**Task to carry out**
Locate and copy each line in the data that contains the word "artists".

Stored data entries
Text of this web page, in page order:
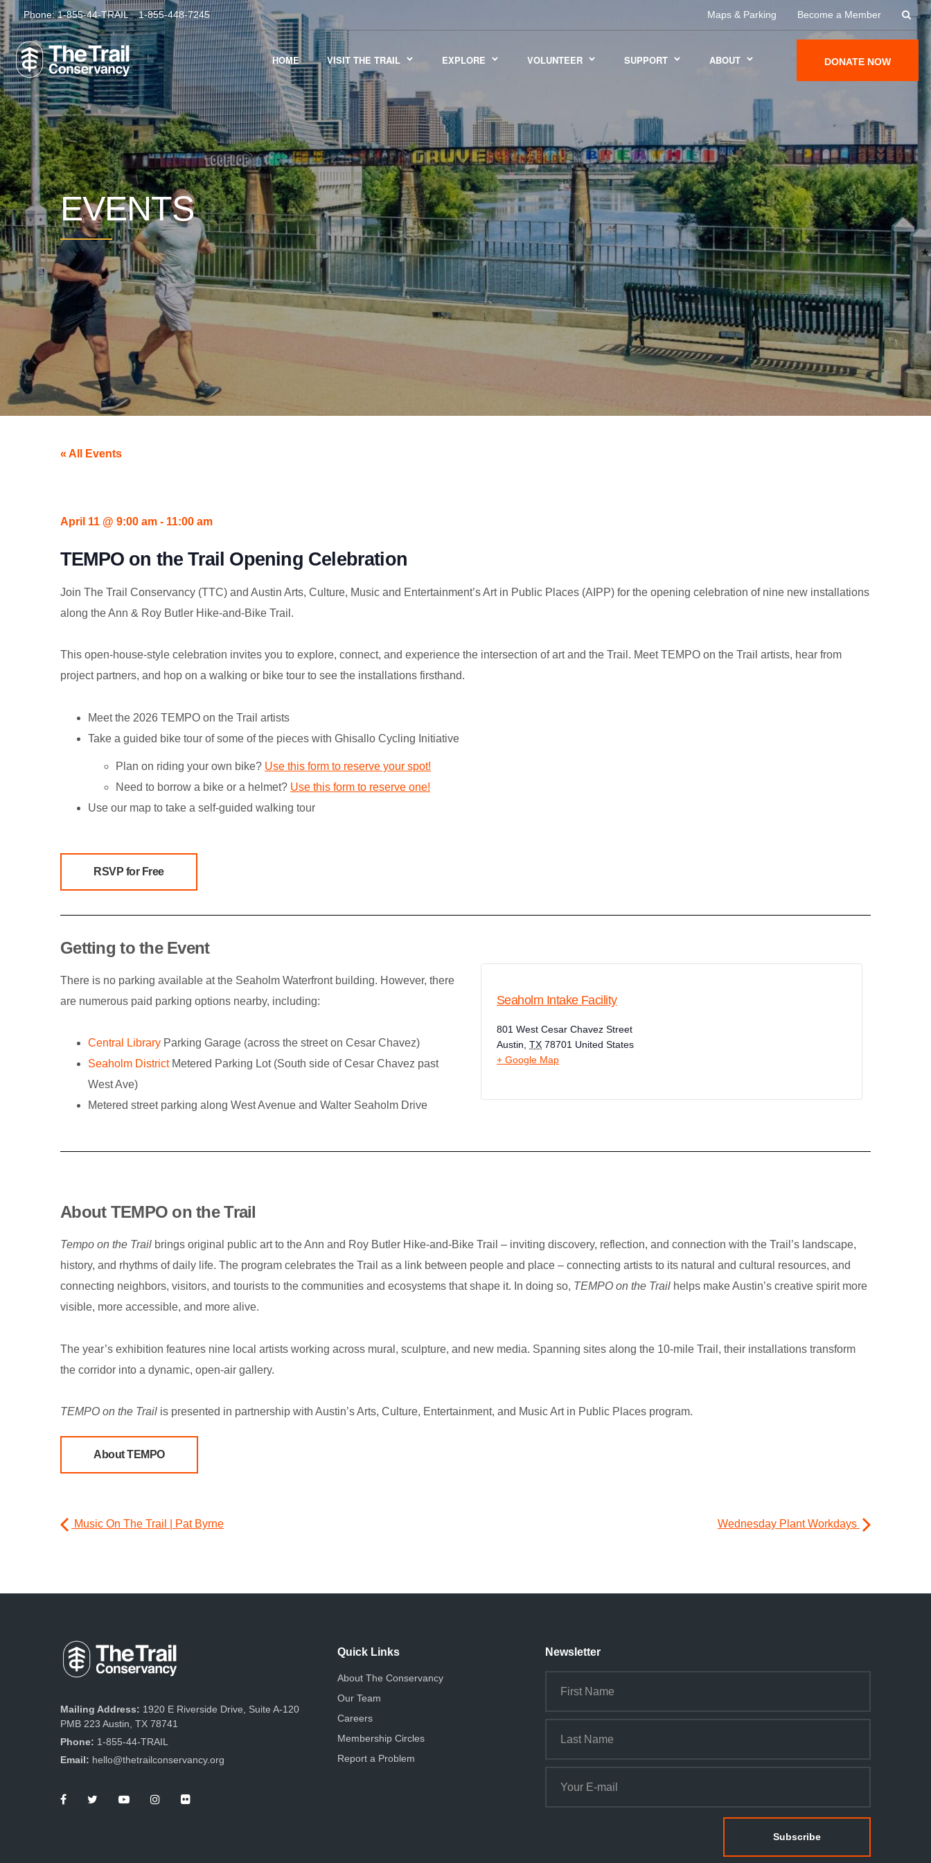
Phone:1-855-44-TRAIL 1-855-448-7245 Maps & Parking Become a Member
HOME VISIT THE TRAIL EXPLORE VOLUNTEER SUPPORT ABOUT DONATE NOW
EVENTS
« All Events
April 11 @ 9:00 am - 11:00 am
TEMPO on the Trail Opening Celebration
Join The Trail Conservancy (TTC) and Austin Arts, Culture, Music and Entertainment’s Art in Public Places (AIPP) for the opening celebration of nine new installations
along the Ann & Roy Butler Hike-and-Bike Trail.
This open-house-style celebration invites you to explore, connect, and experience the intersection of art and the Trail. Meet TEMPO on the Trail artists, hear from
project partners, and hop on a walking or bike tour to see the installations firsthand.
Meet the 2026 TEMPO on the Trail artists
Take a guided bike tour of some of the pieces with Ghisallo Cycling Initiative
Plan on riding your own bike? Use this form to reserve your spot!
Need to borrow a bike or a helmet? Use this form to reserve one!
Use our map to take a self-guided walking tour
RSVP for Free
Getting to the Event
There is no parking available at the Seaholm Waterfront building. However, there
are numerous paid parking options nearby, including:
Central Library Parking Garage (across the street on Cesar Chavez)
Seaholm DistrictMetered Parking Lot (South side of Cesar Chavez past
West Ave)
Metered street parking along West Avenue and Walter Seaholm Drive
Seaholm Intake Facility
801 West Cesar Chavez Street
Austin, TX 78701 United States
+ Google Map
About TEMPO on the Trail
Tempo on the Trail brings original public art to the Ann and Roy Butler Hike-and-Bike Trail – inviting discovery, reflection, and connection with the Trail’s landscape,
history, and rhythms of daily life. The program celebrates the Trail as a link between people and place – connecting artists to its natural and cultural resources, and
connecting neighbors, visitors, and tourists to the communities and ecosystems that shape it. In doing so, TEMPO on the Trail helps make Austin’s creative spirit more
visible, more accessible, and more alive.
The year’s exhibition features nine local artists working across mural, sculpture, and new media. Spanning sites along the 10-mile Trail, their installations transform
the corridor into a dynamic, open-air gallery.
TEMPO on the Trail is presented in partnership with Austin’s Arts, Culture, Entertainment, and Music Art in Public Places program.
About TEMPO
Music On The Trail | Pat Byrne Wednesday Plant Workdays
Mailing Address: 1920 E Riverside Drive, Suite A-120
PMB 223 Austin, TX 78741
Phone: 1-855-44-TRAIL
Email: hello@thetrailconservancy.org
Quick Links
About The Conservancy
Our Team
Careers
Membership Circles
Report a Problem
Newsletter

--

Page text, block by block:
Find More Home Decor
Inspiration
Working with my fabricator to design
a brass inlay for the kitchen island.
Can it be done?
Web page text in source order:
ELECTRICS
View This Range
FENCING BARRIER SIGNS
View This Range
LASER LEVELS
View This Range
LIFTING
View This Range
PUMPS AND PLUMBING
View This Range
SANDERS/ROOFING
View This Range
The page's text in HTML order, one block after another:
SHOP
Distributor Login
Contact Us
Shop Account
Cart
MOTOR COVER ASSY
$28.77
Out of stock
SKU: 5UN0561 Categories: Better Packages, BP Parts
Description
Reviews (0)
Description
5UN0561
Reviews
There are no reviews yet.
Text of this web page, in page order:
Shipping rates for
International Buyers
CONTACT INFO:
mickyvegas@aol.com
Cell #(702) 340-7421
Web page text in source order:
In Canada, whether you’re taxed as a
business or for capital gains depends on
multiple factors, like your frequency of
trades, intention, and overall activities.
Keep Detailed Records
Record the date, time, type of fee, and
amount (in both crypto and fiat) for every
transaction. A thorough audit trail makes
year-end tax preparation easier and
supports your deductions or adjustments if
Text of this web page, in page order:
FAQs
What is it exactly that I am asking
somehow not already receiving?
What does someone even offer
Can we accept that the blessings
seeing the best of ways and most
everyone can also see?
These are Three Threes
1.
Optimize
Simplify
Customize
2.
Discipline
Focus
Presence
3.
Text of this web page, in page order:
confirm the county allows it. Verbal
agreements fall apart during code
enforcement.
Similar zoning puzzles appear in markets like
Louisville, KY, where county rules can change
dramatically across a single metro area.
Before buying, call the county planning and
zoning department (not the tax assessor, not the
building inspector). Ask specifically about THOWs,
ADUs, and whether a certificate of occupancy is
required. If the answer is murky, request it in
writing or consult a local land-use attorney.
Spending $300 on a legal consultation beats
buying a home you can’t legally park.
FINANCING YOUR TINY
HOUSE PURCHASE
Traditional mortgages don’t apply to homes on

**Solution to this task**
This open-house-style celebration invites you to explore, connect, and experience the intersection of art and the Trail. Meet TEMPO on the Trail artists, hear from
Meet the 2026 TEMPO on the Trail artists
history, and rhythms of daily life. The program celebrates the Trail as a link between people and place – connecting artists to its natural and cultural resources, and
The year’s exhibition features nine local artists working across mural, sculpture, and new media. Spanning sites along the 10-mile Trail, their installations transform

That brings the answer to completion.